Trait evenness decreased faster and showed a broader range of values in M. aeruginosa (Figs. 34) compared to P. subcapitata. M. aeruginosa also outperformed P. subcapitata in terms of growth in the mixed cultures, under all light levels (Supplementary Fig. S1-S6). These results suggest that the cyanobacterium is capable of high photosynthetic trait plasticity, as has been previously shown for this group (e.g., [17, 31]). It may also benefit from faster growth rates and a broader array of available pigments compared to the green alga [32, 33]. The importance of phenotypic plasticity (adjustment of pigment ratios to the prevailing light spectrum) in determining the outcome of competition for light has been demonstrated before in phytoplankton, but only at the interspecific level [17]. Most likely in our case, phenotypic changes can be ascribed to plasticity on short time scales (days to weeks) after treatments were applied (Fig. 3), while selection on standing genetic variation and evolution (in form of differential reproductive success of genotypes) could have played a role in the patterns towards the end of the experiment [34]. More work will be needed in the future to understand the relative importance of plasticity and evolution in shaping the patterns observed here. Similarly, the generality of our findings across other taxonomic groups, morphological and physiological traits or resource gradients needs to be confirmed by further research.

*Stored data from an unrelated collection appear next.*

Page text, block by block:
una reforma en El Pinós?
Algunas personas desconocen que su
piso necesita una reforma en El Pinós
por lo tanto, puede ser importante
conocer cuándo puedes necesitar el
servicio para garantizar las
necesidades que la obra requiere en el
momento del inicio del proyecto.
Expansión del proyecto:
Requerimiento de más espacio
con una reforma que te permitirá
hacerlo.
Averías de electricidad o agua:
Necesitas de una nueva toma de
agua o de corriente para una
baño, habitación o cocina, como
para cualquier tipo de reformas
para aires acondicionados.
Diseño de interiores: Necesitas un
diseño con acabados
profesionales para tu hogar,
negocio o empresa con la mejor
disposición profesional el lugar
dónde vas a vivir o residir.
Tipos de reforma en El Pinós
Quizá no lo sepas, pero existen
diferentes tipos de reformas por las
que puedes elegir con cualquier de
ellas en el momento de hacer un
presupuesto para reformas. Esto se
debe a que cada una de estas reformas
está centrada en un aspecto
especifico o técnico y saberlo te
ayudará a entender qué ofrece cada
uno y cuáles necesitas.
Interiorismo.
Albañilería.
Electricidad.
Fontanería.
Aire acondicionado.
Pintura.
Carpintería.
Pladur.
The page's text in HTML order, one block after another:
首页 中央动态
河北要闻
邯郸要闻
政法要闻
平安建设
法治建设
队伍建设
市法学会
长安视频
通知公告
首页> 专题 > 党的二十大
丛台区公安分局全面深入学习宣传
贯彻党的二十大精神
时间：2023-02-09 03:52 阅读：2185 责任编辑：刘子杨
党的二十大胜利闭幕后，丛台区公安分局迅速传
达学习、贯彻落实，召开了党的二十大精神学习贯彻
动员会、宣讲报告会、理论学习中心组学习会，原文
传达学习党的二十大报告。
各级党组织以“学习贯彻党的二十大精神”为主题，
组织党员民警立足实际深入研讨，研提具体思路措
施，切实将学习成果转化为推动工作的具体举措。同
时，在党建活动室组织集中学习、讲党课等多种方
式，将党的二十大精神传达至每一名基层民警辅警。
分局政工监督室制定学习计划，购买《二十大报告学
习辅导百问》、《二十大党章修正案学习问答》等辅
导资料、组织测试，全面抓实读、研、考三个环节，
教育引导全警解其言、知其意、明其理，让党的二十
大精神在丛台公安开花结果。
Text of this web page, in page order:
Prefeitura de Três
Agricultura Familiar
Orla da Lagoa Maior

This study however supports the hypothesis that the regularity in the distribution of individuals along multiple resource acquisition axes increases with decreasing resource availability. Our results reinforce previous findings that resource limitation increases phenotypic heterogeneity in microbes [13], and indicate that a highly restrictive abiotic environment (i.e., low light) does not necessarily select for a reduced trait variability, as often assumed in ecology (the environmental filtering hypothesis) [35]. Instead of convergence towards an optimal phenotype, survival under low resource conditions in our experiment may have induced cellular processes increasing phenotypic variation to find new and beneficial strategies, thereby increasing inter-individual phenotypic distances in trait space. This finding is consistent with the hypothesis that high trait evenness emerges in conditions in which it is advantageous to minimise competition for a limiting resource. On the contrary, when resources are not limiting, organisms may converge towards a limited range of phenotypic profiles that enable fast growth. This argument may also apply to other resources that are available in multiple forms (analogously to light wavelengths), as it is the case for some nutrients (e.g., [13]). In summary, we report novel empirical findings into how resource availability can shape phenotypes in a competitive environment, and demonstrate that conspecific and heterospecific phytoplankton cells tend to differentiate their pigment profile under conditions of low light intensity. Our results represent a step forward in elucidating the mechanisms that maintain coexistence in populations and communities over resource gradients.